Assignment: The needed output is the run of lines below from the one containing "Lagerverkauf Stoffe (48, 405, 175, 423)" through the one containing "Факультеты и специальности", copied exactly and free of pictures.

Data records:
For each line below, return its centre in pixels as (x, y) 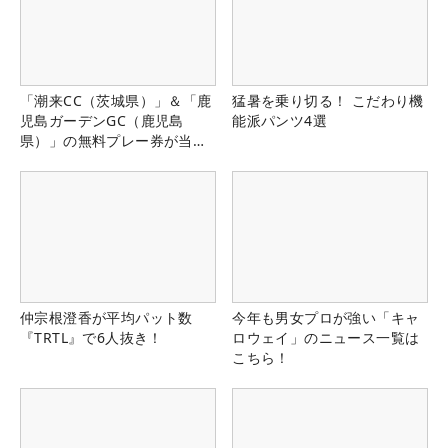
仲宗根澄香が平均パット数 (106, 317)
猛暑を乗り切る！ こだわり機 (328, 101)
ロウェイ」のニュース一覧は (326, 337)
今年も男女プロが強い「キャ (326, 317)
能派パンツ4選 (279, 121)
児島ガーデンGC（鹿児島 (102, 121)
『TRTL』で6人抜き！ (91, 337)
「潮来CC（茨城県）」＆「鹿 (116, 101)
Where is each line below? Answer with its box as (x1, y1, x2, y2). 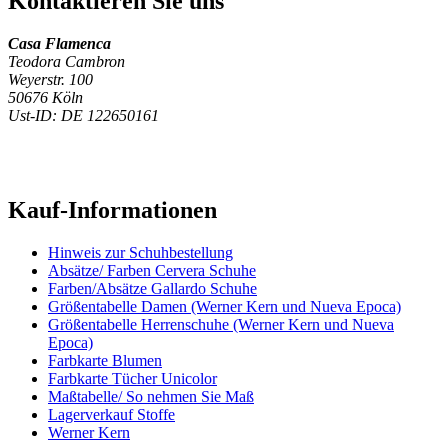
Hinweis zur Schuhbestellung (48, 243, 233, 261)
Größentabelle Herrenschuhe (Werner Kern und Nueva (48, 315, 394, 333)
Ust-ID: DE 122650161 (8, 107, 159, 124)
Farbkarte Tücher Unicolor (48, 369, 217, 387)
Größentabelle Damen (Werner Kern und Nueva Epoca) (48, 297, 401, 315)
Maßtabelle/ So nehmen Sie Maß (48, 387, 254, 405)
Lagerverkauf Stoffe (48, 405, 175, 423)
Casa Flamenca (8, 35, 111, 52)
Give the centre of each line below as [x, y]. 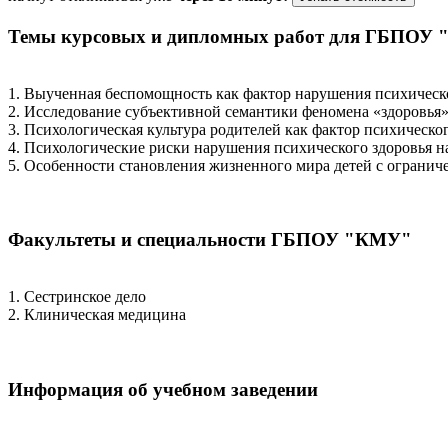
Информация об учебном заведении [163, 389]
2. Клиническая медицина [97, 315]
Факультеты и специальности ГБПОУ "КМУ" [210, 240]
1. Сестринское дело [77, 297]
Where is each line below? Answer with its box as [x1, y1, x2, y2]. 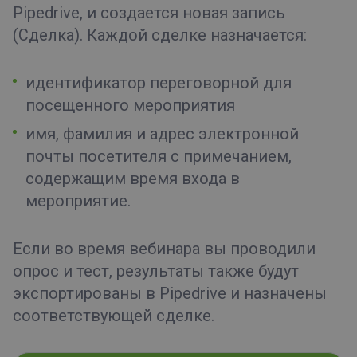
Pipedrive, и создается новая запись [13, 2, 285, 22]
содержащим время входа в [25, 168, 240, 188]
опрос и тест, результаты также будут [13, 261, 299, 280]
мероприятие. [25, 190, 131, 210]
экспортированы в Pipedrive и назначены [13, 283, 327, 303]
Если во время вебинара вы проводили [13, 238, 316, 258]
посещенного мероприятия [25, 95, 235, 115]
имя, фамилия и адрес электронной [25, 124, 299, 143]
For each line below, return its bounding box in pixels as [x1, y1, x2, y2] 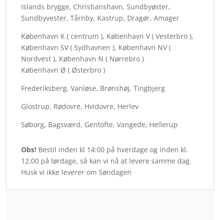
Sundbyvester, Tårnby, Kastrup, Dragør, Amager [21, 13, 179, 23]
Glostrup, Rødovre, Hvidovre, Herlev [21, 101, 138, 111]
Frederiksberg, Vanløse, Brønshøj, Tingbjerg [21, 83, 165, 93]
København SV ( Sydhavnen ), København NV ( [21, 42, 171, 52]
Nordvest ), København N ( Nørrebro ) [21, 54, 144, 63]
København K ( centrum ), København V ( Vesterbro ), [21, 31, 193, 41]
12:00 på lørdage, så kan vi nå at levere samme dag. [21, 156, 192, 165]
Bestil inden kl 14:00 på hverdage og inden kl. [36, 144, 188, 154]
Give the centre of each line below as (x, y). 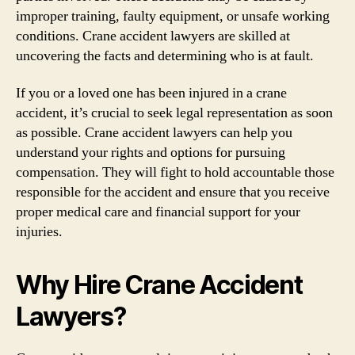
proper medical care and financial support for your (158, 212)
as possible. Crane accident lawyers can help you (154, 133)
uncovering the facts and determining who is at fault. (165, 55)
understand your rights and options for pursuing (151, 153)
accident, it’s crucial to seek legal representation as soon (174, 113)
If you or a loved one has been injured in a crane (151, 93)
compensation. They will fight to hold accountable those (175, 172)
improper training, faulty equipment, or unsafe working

Response:
Lagerverkauf Stoffe (48, 405, 175, 423)
Casa Flamenca (8, 35, 111, 52)
Give the centre of each line below as [x, y]. 
Информация об учебном заведении [163, 389]
2. Клиническая медицина [97, 315]
Факультеты и специальности ГБПОУ "КМУ" [210, 240]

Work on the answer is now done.